The HIV-1 matrix (MA) protein 
is synthesized as part of the Pr55 Gag polyprotein that is cleaved to mature products during viral maturation. As part of Gag, MA is involved in virion assembly. The MA cleavage product is a component of the mature virion and enters infected cells along with viral RNA and other viral proteins. After reverse transcription, the viral RNA is associated with a large nucleoprotein complex called the preintegration complex (PIC) that is derived from the core of the infecting virion 
. Viral proteins reported to be associated with the PIC include integrase (IN), reverse transcriptase (RT), capsid (CA), Vpr, and MA.

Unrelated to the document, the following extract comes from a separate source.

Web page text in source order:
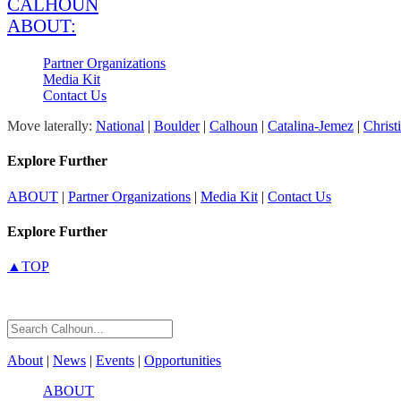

Integrase within the PIC plays an essential role in integrating the viral DNA into the host genome, but the function of other proteins is less clearly understood; some may simply be left over from the infecting virion and play no further role in viral replication. The role of MA has been particularly controversial. Peptides spanning the highly basic amino acids 25–33 of MA function as a nuclear localization signal (NLS) when fused to a reporter protein and it has been proposed that this NLS facilitates nuclear import of the PIC 
. However, subsequent studies slowed this putative NLS in MA is not essential for HIV-1 replication in non-dividing cells 
and therefore is not essential for nuclear import of the PIC. Nevertheless, the N-terminal basic region of MA does seem to be required for maximum infectivity. Mutation of the N-terminal basic region of MA impairs infectivity and decreases circularization of viral DNA 
. Although circular viral DNA is a dead end product that is not on the integration pathway, the effect of these mutations indicates that MA is functionally associated with the PIC and can influence the viral replication pathway after reverse transcription. Regardless of the function of MA for the PIC, its presence within the complex implies interaction with other components of the complex. MA binds DNA and binding requires the N-terminal basic region
. A direct interaction of MA and DNA may therefore account for its retention within the PIC. In this paper we use solution NMR spectroscopy to probe the interactions between MA and DNA. Using chemical shift perturbation mapping we confirm that MA interacts with DNA and identify the DNA binding surface of MA. Using paramagnetic resonance enhancement (PRE) measurements, we demonstrate that the interaction between MA and DNA is non-specific. The relative of orientation of MA on the DNA in the complex was ascertained from residual dipolar coupling measurements, and this data, together with the chemical shift perturbation map, allowed us to generate a model of the complex.